- WHAT YOU SHOULD DO: Which lines of the data below contain "видео"? Please show them all.

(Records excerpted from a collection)
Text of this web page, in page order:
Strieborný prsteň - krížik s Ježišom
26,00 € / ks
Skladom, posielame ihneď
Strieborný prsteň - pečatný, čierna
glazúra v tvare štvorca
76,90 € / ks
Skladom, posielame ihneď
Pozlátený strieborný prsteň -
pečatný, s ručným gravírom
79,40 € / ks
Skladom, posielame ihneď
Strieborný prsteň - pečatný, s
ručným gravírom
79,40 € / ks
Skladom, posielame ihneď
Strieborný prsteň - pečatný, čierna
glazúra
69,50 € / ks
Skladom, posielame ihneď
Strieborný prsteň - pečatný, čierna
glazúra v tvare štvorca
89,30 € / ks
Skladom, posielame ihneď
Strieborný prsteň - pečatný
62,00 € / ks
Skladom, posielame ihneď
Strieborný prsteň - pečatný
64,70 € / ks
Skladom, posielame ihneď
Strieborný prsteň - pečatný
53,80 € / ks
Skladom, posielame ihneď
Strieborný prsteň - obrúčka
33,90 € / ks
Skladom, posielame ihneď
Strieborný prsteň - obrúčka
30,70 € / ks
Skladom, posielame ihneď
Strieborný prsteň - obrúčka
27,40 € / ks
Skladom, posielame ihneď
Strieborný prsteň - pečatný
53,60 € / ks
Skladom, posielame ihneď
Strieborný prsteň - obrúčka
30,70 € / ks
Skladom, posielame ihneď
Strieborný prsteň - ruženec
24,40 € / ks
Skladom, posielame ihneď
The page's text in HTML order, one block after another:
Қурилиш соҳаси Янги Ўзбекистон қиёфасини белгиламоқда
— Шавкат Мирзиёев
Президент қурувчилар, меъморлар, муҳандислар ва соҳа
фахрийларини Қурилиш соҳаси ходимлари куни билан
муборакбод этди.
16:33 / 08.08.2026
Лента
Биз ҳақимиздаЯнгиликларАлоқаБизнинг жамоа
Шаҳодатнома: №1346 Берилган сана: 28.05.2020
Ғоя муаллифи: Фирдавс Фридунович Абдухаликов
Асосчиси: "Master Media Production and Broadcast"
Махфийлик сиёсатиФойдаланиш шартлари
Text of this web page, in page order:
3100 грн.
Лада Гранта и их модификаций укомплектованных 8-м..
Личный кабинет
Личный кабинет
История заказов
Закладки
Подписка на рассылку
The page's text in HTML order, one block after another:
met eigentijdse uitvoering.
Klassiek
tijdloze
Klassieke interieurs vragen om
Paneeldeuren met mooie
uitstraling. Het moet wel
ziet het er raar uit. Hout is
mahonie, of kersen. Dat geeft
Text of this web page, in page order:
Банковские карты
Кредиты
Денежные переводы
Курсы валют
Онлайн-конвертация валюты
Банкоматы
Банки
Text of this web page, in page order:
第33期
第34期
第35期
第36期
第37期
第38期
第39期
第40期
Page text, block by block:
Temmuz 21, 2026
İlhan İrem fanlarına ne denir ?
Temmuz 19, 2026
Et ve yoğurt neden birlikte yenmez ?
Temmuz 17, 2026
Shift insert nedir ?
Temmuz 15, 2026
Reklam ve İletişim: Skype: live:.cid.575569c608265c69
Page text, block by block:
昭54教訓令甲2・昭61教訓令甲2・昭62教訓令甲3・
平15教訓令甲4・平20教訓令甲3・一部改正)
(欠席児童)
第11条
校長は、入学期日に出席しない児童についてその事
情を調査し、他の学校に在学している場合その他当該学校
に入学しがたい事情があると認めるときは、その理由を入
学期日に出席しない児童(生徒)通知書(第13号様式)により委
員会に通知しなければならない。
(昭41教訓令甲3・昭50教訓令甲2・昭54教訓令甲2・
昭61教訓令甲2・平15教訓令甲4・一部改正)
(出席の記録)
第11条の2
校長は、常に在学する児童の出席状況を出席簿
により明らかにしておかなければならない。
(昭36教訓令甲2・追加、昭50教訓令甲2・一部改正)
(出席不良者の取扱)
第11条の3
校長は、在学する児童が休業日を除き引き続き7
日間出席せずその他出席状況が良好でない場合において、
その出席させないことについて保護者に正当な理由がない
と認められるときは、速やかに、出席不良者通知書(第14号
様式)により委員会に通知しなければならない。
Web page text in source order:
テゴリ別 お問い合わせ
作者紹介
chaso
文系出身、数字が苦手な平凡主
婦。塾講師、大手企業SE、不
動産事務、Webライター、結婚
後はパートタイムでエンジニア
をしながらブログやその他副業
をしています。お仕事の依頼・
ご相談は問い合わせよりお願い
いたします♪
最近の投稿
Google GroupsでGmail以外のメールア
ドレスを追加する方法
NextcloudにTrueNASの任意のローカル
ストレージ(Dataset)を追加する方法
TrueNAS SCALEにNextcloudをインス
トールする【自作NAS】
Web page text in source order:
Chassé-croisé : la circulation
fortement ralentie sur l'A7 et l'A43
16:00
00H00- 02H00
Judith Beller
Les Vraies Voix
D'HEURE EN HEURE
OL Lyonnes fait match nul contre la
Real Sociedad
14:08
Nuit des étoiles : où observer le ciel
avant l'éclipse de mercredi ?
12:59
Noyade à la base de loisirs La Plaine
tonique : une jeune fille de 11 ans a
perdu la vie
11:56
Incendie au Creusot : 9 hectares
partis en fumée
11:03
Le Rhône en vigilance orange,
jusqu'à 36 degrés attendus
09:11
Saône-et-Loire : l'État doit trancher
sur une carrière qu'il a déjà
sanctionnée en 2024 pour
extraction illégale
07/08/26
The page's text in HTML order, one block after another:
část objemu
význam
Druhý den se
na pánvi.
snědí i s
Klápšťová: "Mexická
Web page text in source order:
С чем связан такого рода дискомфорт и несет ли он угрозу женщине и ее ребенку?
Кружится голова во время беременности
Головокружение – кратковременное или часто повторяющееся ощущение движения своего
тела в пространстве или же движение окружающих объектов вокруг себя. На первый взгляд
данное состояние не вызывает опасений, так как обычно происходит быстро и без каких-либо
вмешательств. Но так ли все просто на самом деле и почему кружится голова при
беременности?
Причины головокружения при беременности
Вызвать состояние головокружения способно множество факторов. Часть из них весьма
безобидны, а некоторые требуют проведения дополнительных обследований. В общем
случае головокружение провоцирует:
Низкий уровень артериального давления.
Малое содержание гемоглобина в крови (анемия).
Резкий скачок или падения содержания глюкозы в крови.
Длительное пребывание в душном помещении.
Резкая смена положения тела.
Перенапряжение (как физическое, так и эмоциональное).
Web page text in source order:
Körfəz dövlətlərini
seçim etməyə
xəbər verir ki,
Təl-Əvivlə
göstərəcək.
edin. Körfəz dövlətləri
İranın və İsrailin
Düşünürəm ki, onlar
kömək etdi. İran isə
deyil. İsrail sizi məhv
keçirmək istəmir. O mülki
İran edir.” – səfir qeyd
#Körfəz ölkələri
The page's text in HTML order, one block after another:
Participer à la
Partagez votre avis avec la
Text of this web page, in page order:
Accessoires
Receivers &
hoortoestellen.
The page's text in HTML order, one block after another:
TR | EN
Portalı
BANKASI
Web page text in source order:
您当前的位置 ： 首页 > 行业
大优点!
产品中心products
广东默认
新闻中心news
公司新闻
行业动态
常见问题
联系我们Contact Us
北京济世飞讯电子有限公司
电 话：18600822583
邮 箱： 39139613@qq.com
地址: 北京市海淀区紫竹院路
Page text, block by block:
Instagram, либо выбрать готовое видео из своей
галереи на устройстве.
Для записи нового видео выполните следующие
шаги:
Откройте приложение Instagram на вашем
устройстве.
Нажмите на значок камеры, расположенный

- SOLUTION TO THIS PROBLEM:
Instagram, либо выбрать готовое видео из своей
Для записи нового видео выполните следующие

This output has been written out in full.